Layer 1, Neuron 1 calculations:
Let
Layer1.Neuron1.Connection1.New_weight = New_cW111
Layer1.Neuron1.Connection1.Old_weight = Old_cW111 = 0.3
Layer1.Neuron1.Connection1.connEntry = cEn111 = 0
Layer1.Neuron1.deltaError = dE11 = -0.01864
New_cW111 = Old_cW111 + (LR x cEn111 x dE11)
= 0.3 + (0.1 x 0 x -0.01864)
= 0.3 + ( 0 )
= 0.3
Layer1.Neuron1.Connection2.New_weight = New_cW112
Layer1.Neuron1.Connection2.Old_weight = Old_cW112 = 0.8
Layer1.Neuron1.Connection2.connEntry = cEn112 = 1
Layer1.Neuron1.deltaError = dE11 = -0.01864
New_cW112 = Old_cW112 + (LR x cEn112 x dE11)
= 0.8 + (0.1 x 1 x -0.01864)
= 0.8 + (-0.001864) = 0.798136
Layer1.Neuron1.New_Bias = New_Bias11
Layer1.Neuron1.Old_Bias = Old_Bias11 = 0.5
Layer1.Neuron1.deltaError = dE11 = -0.01864
New_Bias11 = Old_Bias11 + (LR x 1 x dE11)

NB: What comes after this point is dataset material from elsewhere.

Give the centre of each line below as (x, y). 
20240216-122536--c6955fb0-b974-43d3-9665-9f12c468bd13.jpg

= 0.5 + (0.1 x 1 x -0.01864 )
= 0.5 + (-0.001864)
= 0.498136
--------------------------------------------------------------------
Layer 1, Neuron 2 calculations:
Layer1.Neuron2.Connection1.New_weight = New_cW121
Layer1.Neuron2.Connection1.Old_weight = Old_cW121 = 0.1
Layer1.Neuron2.Connection1.connEntry = cEn121 = 0
Layer1.Neuron2.deltaError = dE12 = -0.02793
New_cW121 = Old_cW121 + (LR x cEn121 x dE12)

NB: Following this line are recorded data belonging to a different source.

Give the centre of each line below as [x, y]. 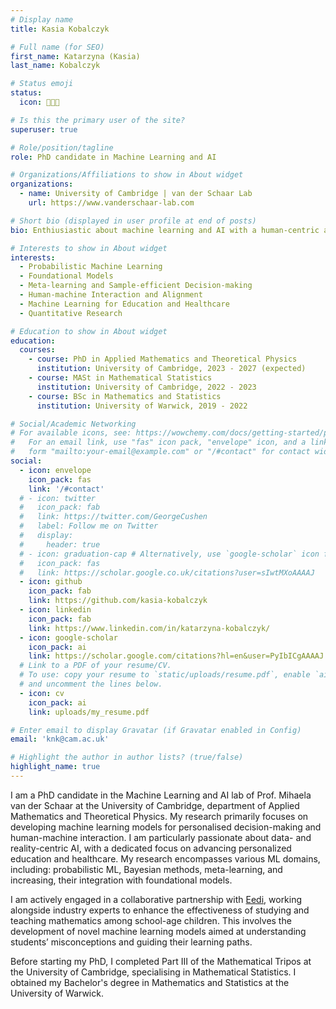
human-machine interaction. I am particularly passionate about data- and [161, 837]
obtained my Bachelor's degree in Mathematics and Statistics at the [150, 982]
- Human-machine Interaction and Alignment [111, 295]
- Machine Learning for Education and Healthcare [124, 304]
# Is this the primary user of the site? [98, 120]
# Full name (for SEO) [57, 47]
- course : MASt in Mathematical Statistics [120, 378]
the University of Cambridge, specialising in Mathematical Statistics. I [153, 972]
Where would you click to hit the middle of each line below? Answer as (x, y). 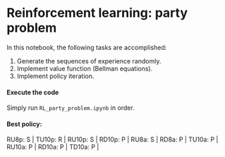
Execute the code (33, 92)
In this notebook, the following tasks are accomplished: (87, 47)
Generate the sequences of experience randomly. (89, 61)
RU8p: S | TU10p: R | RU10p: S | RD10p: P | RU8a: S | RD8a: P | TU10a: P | (112, 139)
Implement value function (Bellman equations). (85, 68)
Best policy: (24, 124)
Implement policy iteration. (55, 76)
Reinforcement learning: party (97, 13)

= 0.1 + (0.1 x 0 x -0.02793 )
= 0.1 + (0)
= 0.1
Layer1.Neuron2.Connection2.New_weight = New_cW122
Layer1.Neuron2.Connection2.Old_weight = Old_cW122 = 0.1
Layer1.Neuron2.Connection2.connEntry = cEn122 = 1
Layer1.Neuron2.deltaError = dE12 = -0.02793
New_cW122 = Old_cW122 + (LR x cEn122 x dE12)
= 0.1 + (0.1 x 1 x -0.02793)
= 0.1 + (-0.002793)
= 0.097207
Layer1.Neuron2.New_Bias = New_Bias12
Layer1.Neuron2.Old_Bias = Old_Bias12 = 0.2
Layer1.Neuron2.deltaError = dE12 = -0.02793
New_Bias12 = Old_Bias12 + (LR x 1 x de12)
= 0.2 + (0.1 x 1 x -0.02793)
= 0.2 + (-0.002793)
= 0.197207
----------------------------------------------------------------------
All done. That was just one training cycle. Thank goodness we have computers !
A computer can process these calculations really quickly, and depending on how complicated your neural network is (ie. number of layers, and number of neurons per layer), you may find that the training procedure may take some time. But believe me, if you have designed it right, it is well worth the wait.
Because once you have the desired weights and bias values set up, you are good to go, and as you receive data, the computer can do a single forward pass in a fraction of a second, and you will get your desired output, hopefully :)
Here is a complete Processing.org script that demonstrates the use of my neural network.
If you liked my tutorial - please let me know in the comments. It is sometimes hard to know if anyone is actually reading this stuff. If you use my code in your own project, I am also happy for you to leave a link to a YouTube video etc in the comments also.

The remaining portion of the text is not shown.